The Logistics of Providence
Photo by CHUTTERSNAP on Unsplash

The airy rush of distant highways serenades the nighttime city into a restless half-sleep. A well-dressed man steps from the back of a limousine, a suspicious package wrapped in brown paper nested in the crook of his arm. His head on a swivel, he scans the hoi polloi for a proper recipient. As he passes under sodium-yellow streetlights, the package pulses and the lights tremble.

His steps are urgent. Quick strides blur their way around small groups of riffraff stalking the city’s streets and sidewalks. The man stops, changes direction, and cuts across a summer-brown field to a woman on its far side, bent over a trash can.

“Excuse me, ma’am?” he says.

“Yeah? Wot the bleedin’ gypsy nell do ya want?”

She resolves into the form of an unkempt elderly woman. Her cockney-accented voice sounds like bourbon filtered through a paper bag stuffed with leaves.

“I want you to have this. Take it, please.”

He holds out the package, a perfect cube, no labels on the plain brown paper. Its coffee-colored twine is tied precisely in place even as its surface ripples, like water after a dropped stone.

She looks at it, adjusting the position of her head for multi-angled viewing, while keeping her body still. “Why? What’s in it?”

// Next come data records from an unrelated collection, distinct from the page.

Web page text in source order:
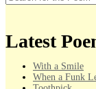
Latest
With a Smile
When a Funk
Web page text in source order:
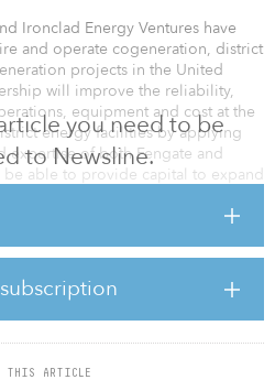
you need to be
to Newsline.
THIS ARTICLE
Ironclad Energy Ventures have
and operate cogeneration, district
projects in the United
will improve the reliability,
equipment and cost at the
energy facilities by applying
expertise of both Fengate and
able to provide capital to expand
costs.
billion portfolio of more than 40
over 360MW of industrial
than 1GW of power projects, on
currently manages and
in assets throughout the
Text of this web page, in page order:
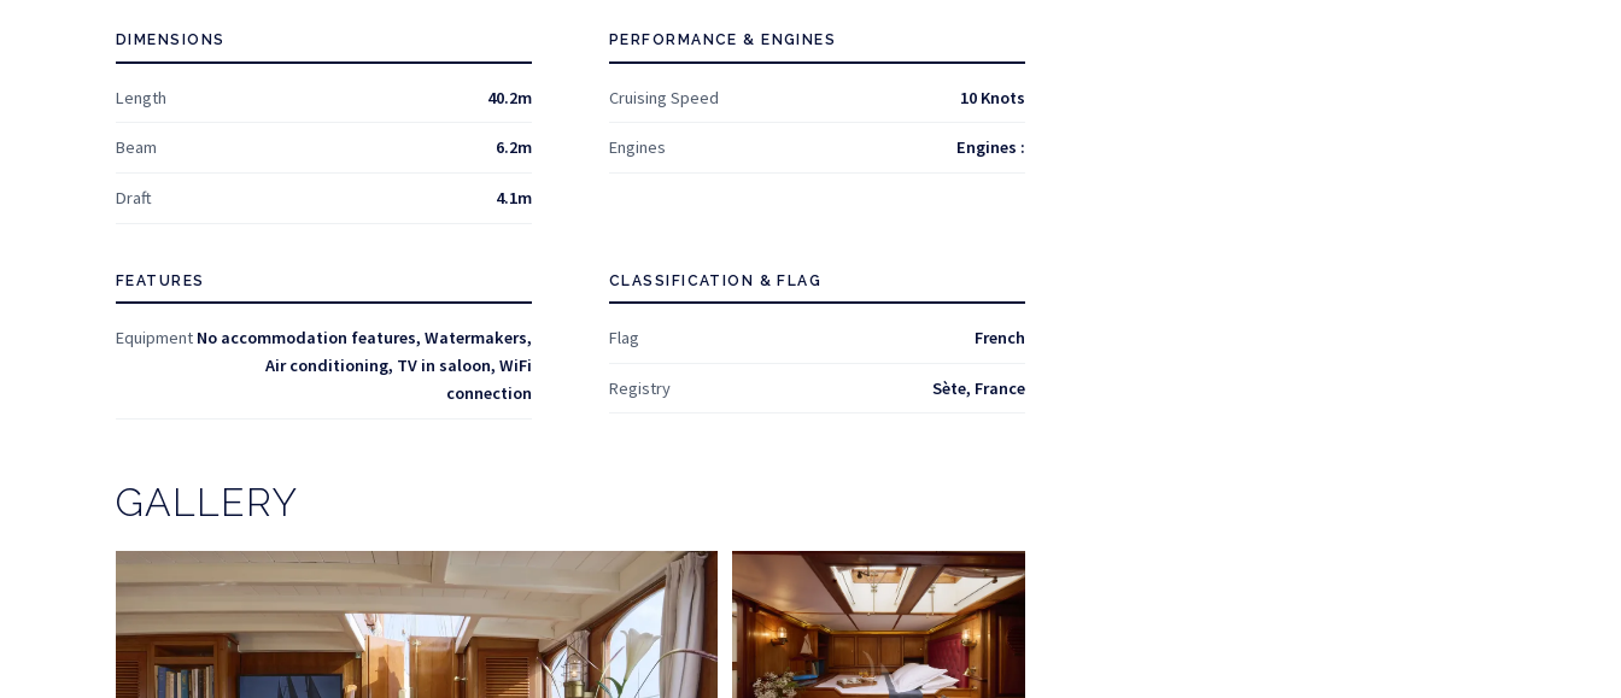
DIMENSIONS
Length 40.2m
Beam 6.2m
Draft 4.1m
PERFORMANCE & ENGINES
Cruising Speed 10 Knots
Engines Engines :
FEATURES
Equipment No accommodation features, Watermakers,
Air conditioning, TV in saloon, WiFi
connection
CLASSIFICATION & FLAG
Flag French
Registry Sète, France
GALLERY
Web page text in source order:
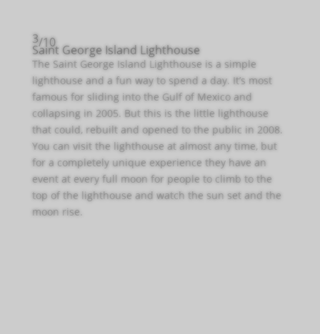
3/10
Saint George Island Lighthouse
The Saint George Island Lighthouse is a simple
lighthouse and a fun way to spend a day. It’s most
famous for sliding into the Gulf of Mexico and
collapsing in 2005. But this is the little lighthouse
that could, rebuilt and opened to the public in 2008.
You can visit the lighthouse at almost any time, but
for a completely unique experience they have an
event at every full moon for people to climb to the
top of the lighthouse and watch the sun set and the
moon rise.
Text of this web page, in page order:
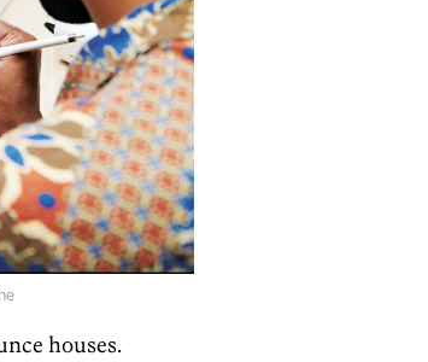
houses.
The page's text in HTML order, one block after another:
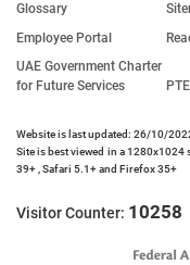
Glossary
Employee Portal
UAE Government Charter
for Future Services
Website is last updated: 26/10/
Site is best viewed in a
39+ , Safari 5.1+ and Firefox 35+
Visitor Counter: 10258
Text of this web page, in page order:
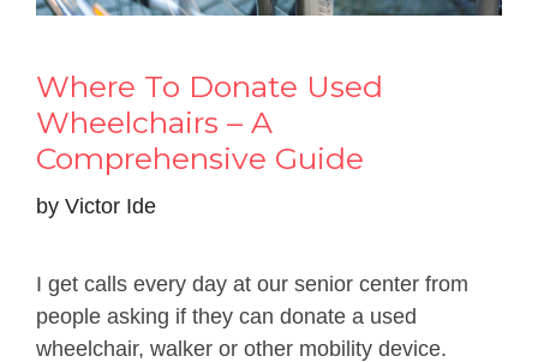
Where To Donate Used
Wheelchairs – A
Comprehensive Guide
by Victor Ide
I get calls every day at our senior center from
people asking if they can donate a used
wheelchair, walker or other mobility device.
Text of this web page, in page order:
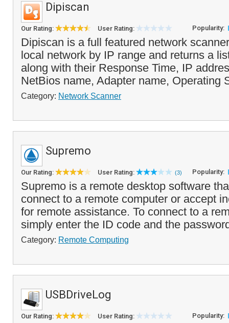
Dipiscan
Our Rating: User Rating: Popularity:
Dipiscan is a full featured network
local network by IP range and returns a
along with their Response Time, IP
NetBios name, Adapter name, Operating
Category: Network Scanner
Supremo
Our Rating: User Rating: (3) Popularity:
Supremo is a remote desktop software
connect to a remote computer or accept
for remote assistance. To connect to a
simply enter the ID code and the
Category: Remote Computing
USBDriveLog
Our Rating: User Rating: Popularity:
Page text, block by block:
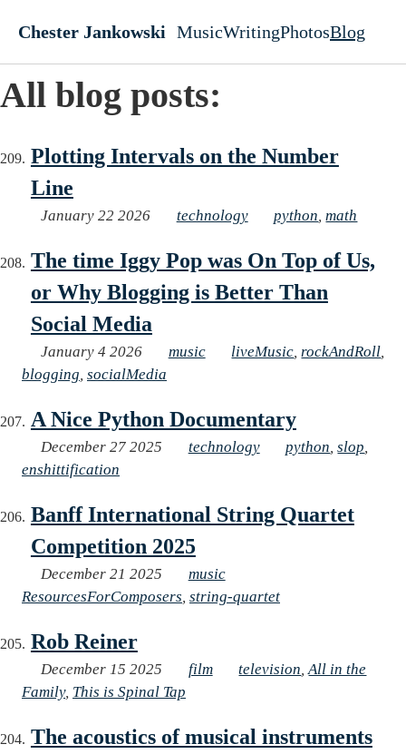
Chester Jankowski
Top level
MusicWritingPhotosBlog
All blog posts:
Plotting Intervals on the Number
Line
January 22 2026 technology python ,math
The time Iggy Pop was On Top of Us,
or Why Blogging is Better Than
Social Media
January 4 2026 music liveMusic rockAndRoll
blogging socialMedia
A Nice Python Documentary
December 27 2025 technology python ,slop
enshittification
Banff International String Quartet
Competition 2025
December 21 2025
music
ResourcesForComposers string-quartet
Rob Reiner
December 15 2025 film television ,All in the
Family, This is Spinal Tap
The acoustics of musical instruments
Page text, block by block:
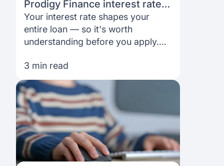
Prodigy Finance interest rates:
Complete guide for 2026
Your interest rate shapes your
entire loan — so it's worth
understanding before you apply.
Finance rates work, what influences
them, and how to plan your
repayments.
3 min read
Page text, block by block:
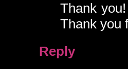
Thank
Thank you
Reply
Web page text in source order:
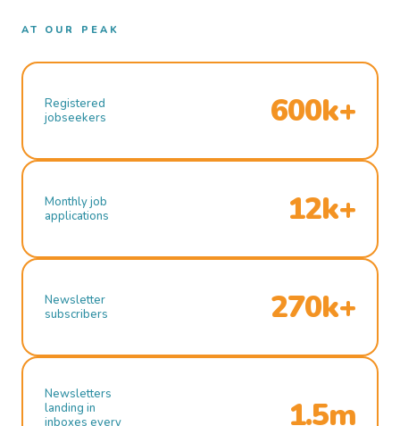
AT OUR PEAK
Registered
jobseekers
600k+
Monthly job
applications
12k+
Newsletter
subscribers
270k+
Newsletters
landing in
inboxes every
1.5m
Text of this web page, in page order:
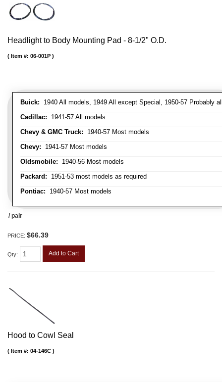
Headlight to Body Mounting Pad - 8-1/2" O.D.
Buick: 1940 All models, 1949 All except Special, 1950-57 Probably
Cadillac: 1941-57 All models
Chevy & GMC Truck: 1940-57 Most models
Chevy: 1941-57 Most models
Oldsmobile: 1940-56 Most models
Packard: 1951-53 most models as required
Pontiac: 1940-57 Most models
Item #: 06-001P
/ pair
PRICE: $66.39
Qty: Add to Cart
Hood to Cowl Seal
Item #: 04-146C
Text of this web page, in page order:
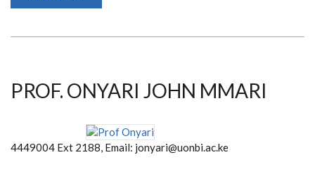
DANIEL
PROF. ONYARI JOHN MMARI
4449004 Ext 2188, Email: jonyari@uonbi.ac.ke
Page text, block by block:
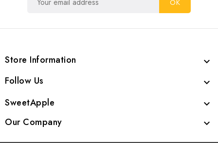
Store Information 
Follow Us 
SweetApple 
Our Company 
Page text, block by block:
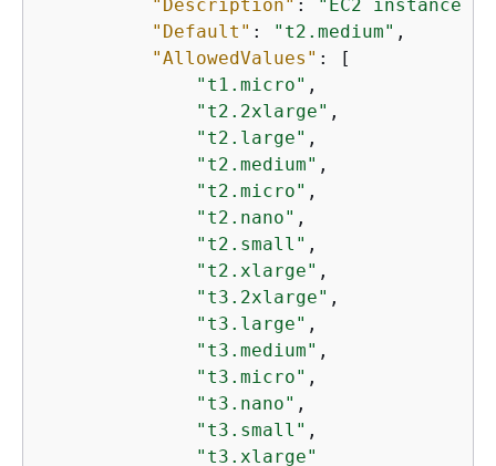
"Description" :
"EC2 instance
"Default" : "t2.medium" ,
"AllowedValues" : [
"t1.micro" ,
"t2.2xlarge" ,
"t2.large" ,
"t2.medium" ,
"t2.micro" ,
"t2.nano" ,
"t2.small" ,
"t2.xlarge" ,
"t3.2xlarge" ,
"t3.large" ,
"t3.medium" ,
"t3.micro" ,
"t3.nano" ,
"t3.small" ,
"t3.xlarge"
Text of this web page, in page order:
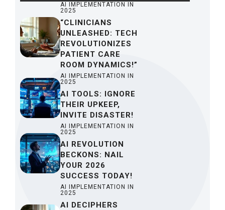
AI IMPLEMENTATION IN
2025
“CLINICIANS
UNLEASHED: TECH
REVOLUTIONIZES
PATIENT CARE
ROOM DYNAMICS!”
AI IMPLEMENTATION IN
2025
AI TOOLS: IGNORE
THEIR UPKEEP,
INVITE DISASTER!
AI IMPLEMENTATION IN
2025
AI REVOLUTION
BECKONS: NAIL
YOUR 2026
SUCCESS TODAY!
AI IMPLEMENTATION IN
2025
AI DECIPHERS

“How should I know? I’ve never opened it. I never want to open it. It appeared on my porch some weeks ago and no matter what I do, it keeps reappearing. I’ve tried burning it, blowing it up, and once I paid a man to drop it from a plane over the Pine Barrens.”

“Why not give it ter a mate then? Why come aw the bloody way away from your drum of fancy clothes ter bovver the bleedin’ likes of me wif your problem?”

The man, who is used to giving orders and receiving no questions regarding them, now forces a porcelain smile.

“If I understand you correctly, you want to know why I don’t give it to someone I’m close with? Well, I need it far away from me. It won’t do me any good to have it at my neighbors’ if the point of getting rid of it is to never see it again.”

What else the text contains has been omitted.